PhD Proposal: From Simulation to Surrogate: Differentiable Physics and Neural Operators for Engineering Design

Talk
Samuel Audia
Time: 
05.18.2026 13:30 to 15:00
Location: 

IRB-4145

Computational modeling of physical systems has become indispensable to modern engineering practice, enabling iterative virtual design before physical prototyping. This proposal identifies and addresses two fundamental bottlenecks in the computer-aided engineering workflow: the simulation bottleneck, arising from the poor computational scaling of classical methods, and the optimization bottleneck, stemming from the absence of gradient feedback through the simulation loop that forces engineers to rely on expensive zero-order design exploration.

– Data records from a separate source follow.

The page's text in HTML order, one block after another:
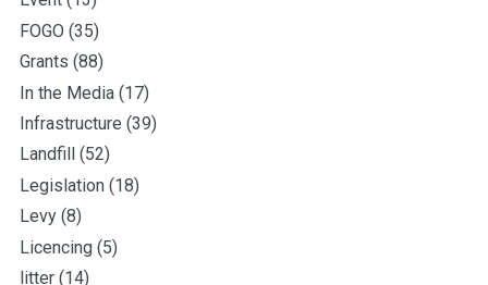
FOGO (35)
Grants (88)
In the Media (17)
Infrastructure (39)
Landfill
(52)
Legislation (18)
Levy (8)
Licencing (5)
litter (14)
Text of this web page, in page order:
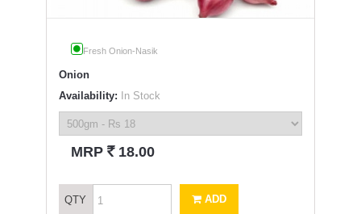
Fresh Onion-Nasik
Onion
Availability: In Stock
MRP ` 18.00
QTY ADD
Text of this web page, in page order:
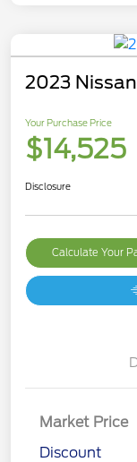
2023
Your Purchase Price
$14,525
Disclosure
Calculate Your
Market Price
Discount
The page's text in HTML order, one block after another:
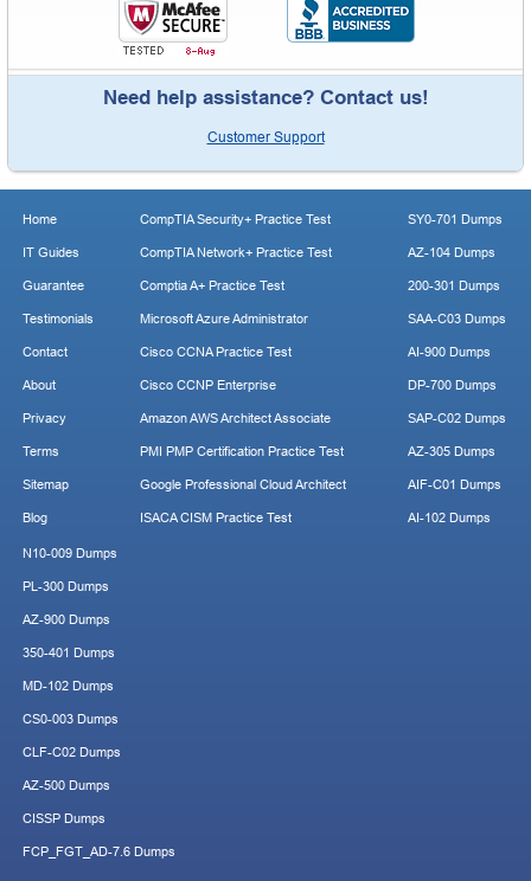
Need help assistance? Contact us!
Customer Support
Home
IT Guides
Guarantee
Testimonials
Contact
About
Privacy
Terms
Sitemap
Blog
CompTIA Security+ Practice Test
CompTIA Network+ Practice Test
Comptia A+ Practice Test
Microsoft Azure Administrator
Cisco CCNA Practice Test
Cisco CCNP Enterprise
Amazon AWS Architect Associate
PMI PMP Certification Practice Test
Google Professional Cloud Architect
ISACA CISM Practice Test
SY0-701 Dumps
AZ-104 Dumps
200-301 Dumps
SAA-C03 Dumps
AI-900 Dumps
DP-700 Dumps
SAP-C02 Dumps
AZ-305 Dumps
AIF-C01 Dumps
AI-102 Dumps
N10-009 Dumps
PL-300 Dumps
AZ-900 Dumps
350-401 Dumps
MD-102 Dumps
CS0-003 Dumps
CLF-C02 Dumps
AZ-500 Dumps
CISSP Dumps
FCP_FGT_AD-7.6 Dumps

To address these bottlenecks, this work develops simulation techniques that are simultaneously more computationally efficient and differentiable, enabling gradient-based design optimization. Contributions span four open problem categories: simulation, data representation, data generation, and performance evaluation. On the simulation front, we accelerate the shooting and bouncing rayalgorithm to achieve constant memory usage with improved runtime, then extend it to near-field optics for end-to-end diffractive optical element design. Bridging simulation and representation, we investigate neural networks as basis elements within finite element solvers. In later work, we provide a theoretical analysis of multigrid parametric encodings common in implicit neural representations via neural tangent kernel theory.

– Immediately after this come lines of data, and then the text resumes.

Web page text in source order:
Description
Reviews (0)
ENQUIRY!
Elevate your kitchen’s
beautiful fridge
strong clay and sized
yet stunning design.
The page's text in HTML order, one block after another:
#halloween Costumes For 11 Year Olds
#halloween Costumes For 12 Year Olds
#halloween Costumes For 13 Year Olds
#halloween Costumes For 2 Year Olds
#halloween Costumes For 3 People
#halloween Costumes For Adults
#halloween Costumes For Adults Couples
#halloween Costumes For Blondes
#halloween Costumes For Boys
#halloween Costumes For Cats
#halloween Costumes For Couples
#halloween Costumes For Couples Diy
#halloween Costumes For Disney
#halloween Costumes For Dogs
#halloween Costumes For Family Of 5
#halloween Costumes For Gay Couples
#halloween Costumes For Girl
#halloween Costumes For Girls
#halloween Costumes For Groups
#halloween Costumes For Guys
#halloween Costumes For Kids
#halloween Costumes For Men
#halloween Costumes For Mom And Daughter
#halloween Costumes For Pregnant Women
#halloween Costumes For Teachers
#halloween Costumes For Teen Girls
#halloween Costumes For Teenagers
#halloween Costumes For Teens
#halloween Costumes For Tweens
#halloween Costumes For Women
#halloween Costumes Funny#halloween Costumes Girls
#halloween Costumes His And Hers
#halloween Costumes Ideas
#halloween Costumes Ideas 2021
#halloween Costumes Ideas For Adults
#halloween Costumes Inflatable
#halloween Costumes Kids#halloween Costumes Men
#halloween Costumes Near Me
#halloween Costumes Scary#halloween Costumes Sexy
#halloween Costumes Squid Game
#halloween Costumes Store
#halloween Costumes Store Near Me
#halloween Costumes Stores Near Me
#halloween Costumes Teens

Looking forward, this proposal proposes two directions targeting the data generation and evaluation gaps that currently limit neural operator adoption in engineering. The first is a large-scale benchmarking suite spanning complex, irregular geometries in electromagnetics, fluid dynamics, and acoustics, with evaluation protocols that characterize how accuracy scales with model parameters and dataset size. The second is a synthetic data generation framework based on adversarial training and learned coordinate warping that reduces dependence on expensive classical solvers during neural operator training. Together, these contributions advance both the theoretical foundations and practical tooling needed to make differentiable, neural operator-based simulation a viable component of real-world engineering workflows.